Book Review: The Possibility of Everything

 The Possibility of Everthing

This book is about a skeptical mother seeking non-traditional healing for her daughter by shamans in the jungles of Belize. She is surprised and refreshed at the problem receiving resolution. I could relate to this since the much more radical spiritual healing methods of Christian Science have resulted in seriously dramatic healing in my life, and turned me from an atheist into a believer.

However, this book promised profound insights that I kept reading for but sadly never materialized. It was often a ponderous read too, rife with unessential and irrelevant detail, particularly about the Mayans. Much of it was simply a travelogue, beefed up with guidebook style information. For these reasons, I can give this book only three stars. The best part of this book was that it made it plain to me what a blockbuster my own memoir could be.

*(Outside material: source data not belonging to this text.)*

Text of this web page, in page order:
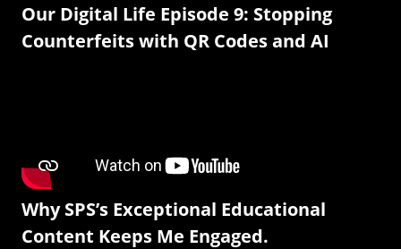
Our Digital Life Episode 9: Stopping
Counterfeits with QR Codes and AI
Why SPS’s Exceptional Educational
Content Keeps Me Engaged.
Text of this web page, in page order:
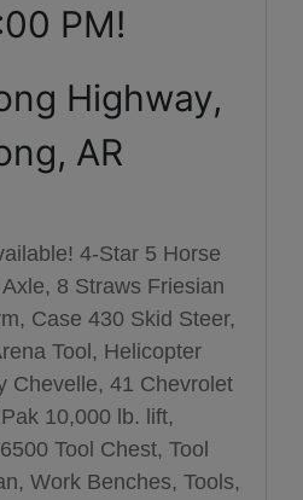
PM!
Highway,
AR
4-Star 5 Horse
8 Straws Friesian
Case 430 Skid Steer,
Tool, Helicopter
Chevelle, 41 Chevrolet
10,000 lb. lift,
Tool Chest, Tool
Work Benches, Tools,
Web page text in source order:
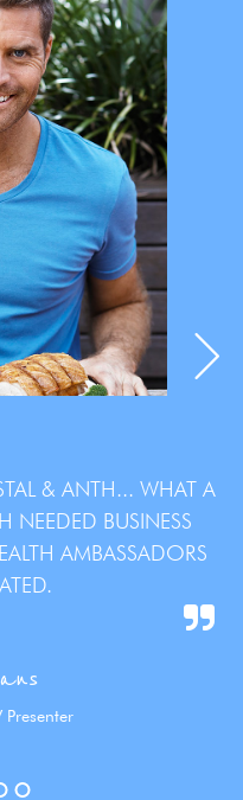
& ANTH... WHAT A
NEEDED BUSINESS
AMBASSADORS
Presenter
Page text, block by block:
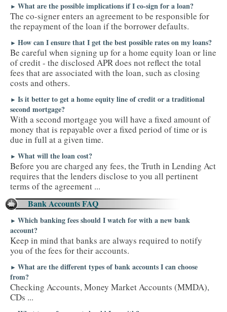
► What are the possible implications if I co-sign for a loan?
The co-signer enters an agreement to be responsible for
the repayment of the loan if the borrower defaults.
► How can I ensure that I get the best possible rates on my loans?
Be careful when signing up for a home equity loan or line
of credit - the disclosed APR does not reflect the total
fees that are associated with the loan, such as closing
costs and others.
► Is it better to get a home equity line of credit or a traditional
second mortgage?
With a second mortgage you will have a fixed amount of
money that is repayable over a fixed period of time or is
due in full at a given time.
► What will the loan cost?
Before you are charged any fees, the Truth in Lending Act
requires that the lenders disclose to you all pertinent
terms of the agreement ...
Bank Accounts FAQ
► Which banking fees should I watch for with a new bank
account?
Keep in mind that banks are always required to notify
you of the fees for their accounts.
► What are the different types of bank accounts I can choose
from?
Checking Accounts, Money Market Accounts (MMDA),
CDs ...
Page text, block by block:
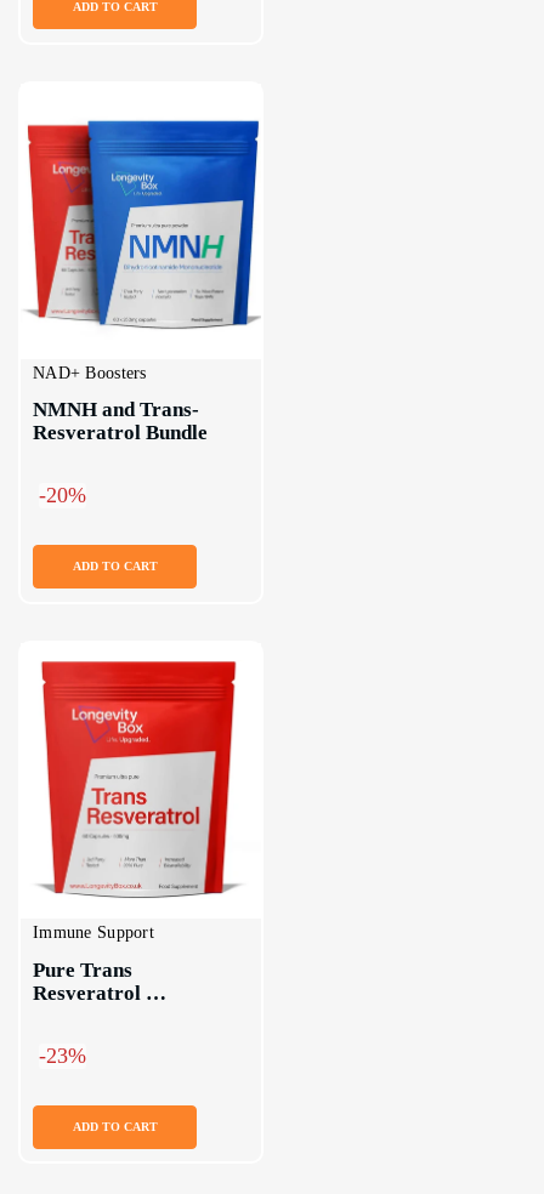
ADD TO CART
NAD+ Boosters
NMNH and Trans-
Resveratrol Bundle
-20%
ADD TO CART
Immune Support
Pure Trans
Resveratrol
-23%
ADD TO CART

None-the-less, I earmarked some interesting bits below…

• “I took in deep gulps of the jungle’s bright, wet promise, the loamy, rich animation of the dirt marrying with chlorophyll to form air so dense it temps you to take a bite.”

• “Here in the land of the Maya, where body, mind, and sprit are tightly intertwined, physical and spiritual illness are considered one and the same…. Those who are sick in body are believed to be first sick in spirit, and so Maya healers always treat both.”

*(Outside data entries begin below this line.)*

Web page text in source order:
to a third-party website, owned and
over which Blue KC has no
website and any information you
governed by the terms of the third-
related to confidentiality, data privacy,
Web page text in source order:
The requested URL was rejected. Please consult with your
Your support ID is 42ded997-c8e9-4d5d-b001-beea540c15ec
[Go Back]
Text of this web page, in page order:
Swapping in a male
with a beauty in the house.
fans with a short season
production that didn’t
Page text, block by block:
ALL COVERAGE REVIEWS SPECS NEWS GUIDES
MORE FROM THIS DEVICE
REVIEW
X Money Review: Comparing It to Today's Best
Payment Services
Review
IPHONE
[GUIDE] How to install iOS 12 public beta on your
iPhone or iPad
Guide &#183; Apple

• “He rushes upstairs, leaving me with the cognitive dissonance that has become CNN.”

• “He didn’t think I’d be open to such ideas… As if I stubbornly and deliberately walk around with an aperture that’s too small.”

• “What do I believe in? ‘Well. I believe in the sound of a lone acoustic guitar strumming in the back of a smoky bar. I believe in the scent of night-blooming jasmine. I believe in the look of calm wonder I saw on my daughter’s wet face right after she was pulled from my body and placed on my chest. I believe in the miracle of radio and the way it pulls music right out of the air. I believe cats can smile. I believe… that New York City is the most magnificent city in the world. I believe in the possibility of everything,’ I told my husband. ‘But I can’t place my trust in anything without visible proof.’”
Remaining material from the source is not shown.